Definition of systemic inflammatory-reactive microvascular endotheliopathy (SIRME). SIRME is caused by damage to the vascular endothelial glycocalyx (VEGLX), which is impaired in an inflammatory response. SIRME is characterized by (1) the presence of causative strong inflammation, (2) vascular endothelial damage with strong thrombogenic tendency and increased vascular permeability, (3) organ failure. SIRME is presumed to be one of the major mechanisms causing diverse complications of COVID-19. (↑) shows upregulation. VE, vascular endothelial; VEGLX, vascular endothelial glycocalyx; TIA, transient ischemic attack; ACS, acute coronary syndrome; ARDS, acute respiratory distress syndrome; DVT, deep vein thrombosis; DIC: disseminated intravascular coagulation; SIRS, systemic inflammatory response syndrome.

Figure 12

Chest radiograph of a patient with mild COVID-19. The fever of 38 °C lasted only half a day, and the next day, cough and nasal discharge were noted. A polymerase chain reaction (PCR) test for SARS-CoV-2 in a nasopharyngeal swab was performed 2 days after the fever was positive, and the patient was admitted to our hospital 2 days later.

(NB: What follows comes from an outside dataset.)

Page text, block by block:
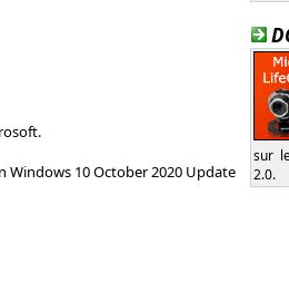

On admission, the patient had a low-grade fever, cough, nasal discharge, and conjunctival hyperemia, and chest radiographs showed multiple faint frosted shadows in the bilateral lung fields (left). With follow-up observation alone, the patient’s common cold-like symptoms were mild, and the abnormal shadows on the lungs had nearly disappeared by the ninth day of the disease (right). The patient was then discharged after two PCR tests confirmed negative results.

Figure 13

Chest computed tomography (CT) of a patient with mild COVID-19, the same patient as in Figure 12. On the second day, there were multiple faint frosted shadows bilaterally (left), but by the tenth day, the abnormal shadows had almost disappeared (right).

Figure 14

A flowchart depicting the selection process. A total of 16 studies were imported for title and abstract screening after removing duplicates, and 2 studies were retained. After a total of 11 studies were deemed eligible for full-text review, 6 reports [3,87,88,89,90,91] were included in Table 3.